At this time of year when everyone is supposed to mingle in one big velvet-clad crowd clinking glasses filled with André champagne, it could sound odd and even non-conformist to say you just want to be alone.
In days not that distant, such declarations did sound odd and non-conformist to many people. But a recent Washington Post story shed some bright light into the closet one might call the New Alone. According to Census Bureau data included in the story, 107 million (or 45 percent) of Americans 18 and older in 2014 were unmarried. A total of 63 percent of those people had never been married. Perhaps more intriguing is the fact that 34 million households, accounting for 28 percent of all 2014 U.S. households, were headed by someone living alone. In 1970, only 17 percent of American households were headed by a lone dweller.
I do not believe anyone should be startled by these numbers, given the fact that we now are becoming accustomed to being alone at young ages, starting with kids coming home from school to houses absent any food preparing or entertaining parents to university students choosing to live without any roommates, annoying or convivial.
But what is different about the New Alone is the large and growing number of people, no matter their relationship status, who are doing all sorts of things by themselves. Things that, far from being ascetic retreats at cloistered monasteries, often involve being around many other people while not formally accompanied by other people. Things like vacations, dining in upscale restaurants, drinking in bars, or going to movies, plays, or sporting events.

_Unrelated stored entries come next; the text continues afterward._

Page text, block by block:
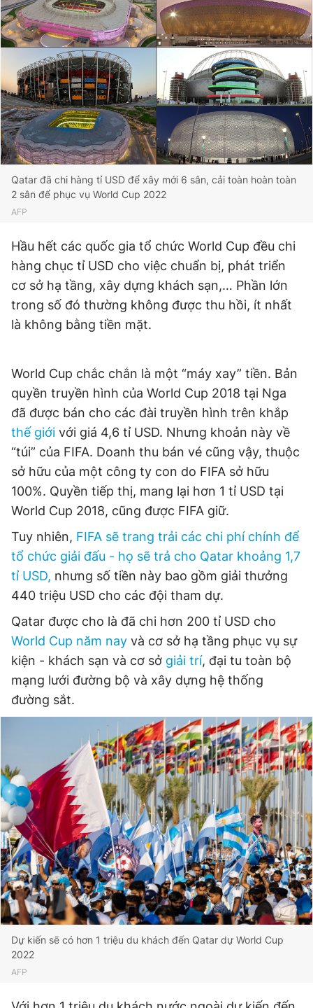
Tổng biên tập: Nguyễn Ngọc Toàn
Phó tổng biên tập thường trực: Hải Thành
Phó tổng biên tập: Lâm Hiếu Dũng
Phó tổng biên tập: Trần Việt Hưng
Tổng thư ký tòa soạn: Đức Trung
Giấy phép xuất bản số 110/GP - BTTTT cấp ngày 24.3.2020
© 2003-2026 Bản quyền thuộc về Báo Thanh Niên. Cấm sao
chép dưới mọi hình thức nếu không có sự chấp thuận bằng văn
bản. Phát triển bởi ePi Technologies, JSC.
Qatar đã chi hàng tỉ USD để xây mới 6 sân, cải toàn hoàn toàn
2 sân để phục vụ World Cup 2022
AFP
Hầu hết các quốc gia tổ chức World Cup đều chi
hàng chục tỉ USD cho việc chuẩn bị, phát triển
cơ sở hạ tầng, xây dựng khách sạn,… Phần lớn
trong số đó thường không được thu hồi, ít nhất
là không bằng tiền mặt.
World Cup chắc chắn là một “máy xay” tiền. Bản
quyền truyền hình của World Cup 2018 tại Nga
đã được bán cho các đài truyền hình trên khắp
thế giới với giá 4,6 tỉ USD. Nhưng khoản này về
“túi” của FIFA. Doanh thu bán vé cũng vậy, thuộc
sở hữu của một công ty con do FIFA sở hữu
100%. Quyền tiếp thị, mang lại hơn 1 tỉ USD tại
World Cup 2018, cũng được FIFA giữ.
Tuy nhiên, FIFA sẽ trang trải các chi phí chính để
tổ chức giải đấu - họ sẽ trả cho Qatar khoảng 1,7
tỉ USD, nhưng số tiền này bao gồm giải thưởng
440 triệu USD cho các đội tham dự.
Qatar được cho là đã chi hơn 200 tỉ USD cho
World Cup năm nay và cơ sở hạ tầng phục vụ sự
kiện - khách sạn và cơ sở giải trí, đại tu toàn bộ
mạng lưới đường bộ và xây dựng hệ thống
đường sắt.
Dự kiến sẽ có hơn 1 triệu du khách đến Qatar dự World Cup
2022
AFP
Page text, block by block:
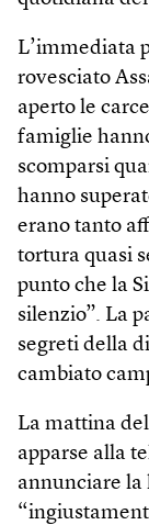
L’immediata
rovesciato
aperto le
famiglie
scomparsi
hanno
erano tanto
tortura quasi
punto che la
silenzio”. La
segreti della
cambiato
La mattina
apparse alla
annunciare
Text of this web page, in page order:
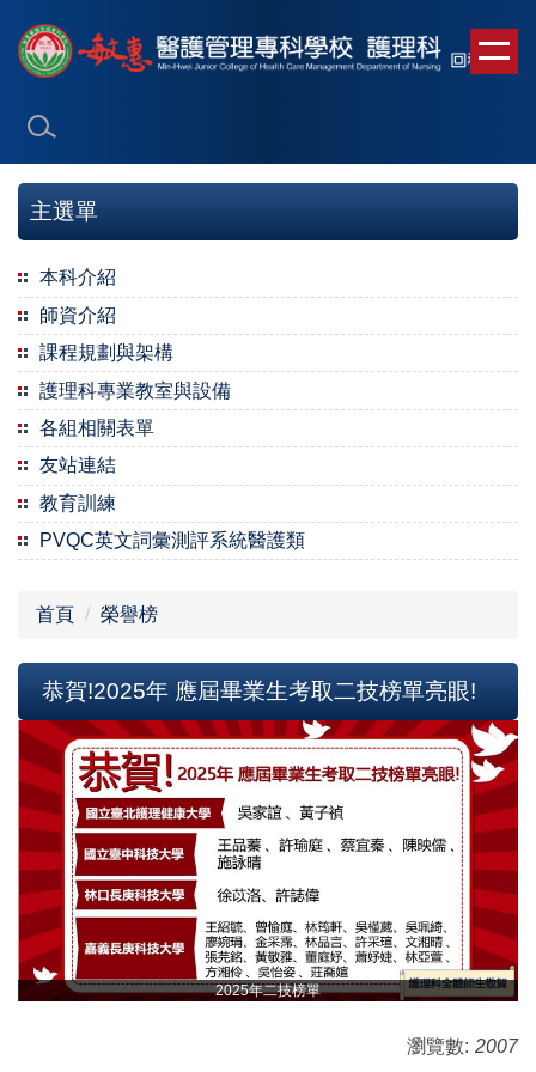
到
主
內
容
區
主選單
本科介紹
師資介紹
課程規劃與架構
護理科專業教室與設備
各組相關表單
友站連結
教育訓練
PVQC英文詞彙測評系統醫護類
首頁 榮譽榜
恭賀!2025年 應屆畢業生考取二技榜單亮眼!
2025年二技榜單
瀏覽數: 2007

Things that would have marked one in many circles as bizarre or just pitiful if done alone not all that long ago.
Of course, for someone like me, a never married person who has spent most of her adult life living alone, the growing respectability of the New Alone is a most welcome occurrence. It’s rather nice to go to a bar without sticky floors and not be pushed toward the tables near the kitchen. Or hearing hushed comments indicating one might be there for a working mission other than the enjoyment of fine Canadian whisky.
The joys of solo meandering
For those who have not yet embraced the New Alone, married, partnered or not, I am delighted to act as a self-appointed Alone Ambassador and provide just a few examples of the joys of solo meandering.
Let’s start with bars. Oh, why not, it’s the holidays. Anyway, I cannot tell you how many free cocktails I’ve received from bartenders who were happy for the focused conversation and the better tips many of them have told me are distributed by people out by themselves. I’ve met lots of people while out alone, none of whom I have dated, people who have become good friends and/or business contacts. Once, while at a Washington, D.C., place popular with celebrities, my tab (including a very expensive dinner) was covered by one of those celebrities who was trying to have a night to himself but needed me to engage him in conversation so as to deflect two women who were most desperate to engage him in conversation. I don’t know if this might have happened if I had been out with a group of friends or on a date.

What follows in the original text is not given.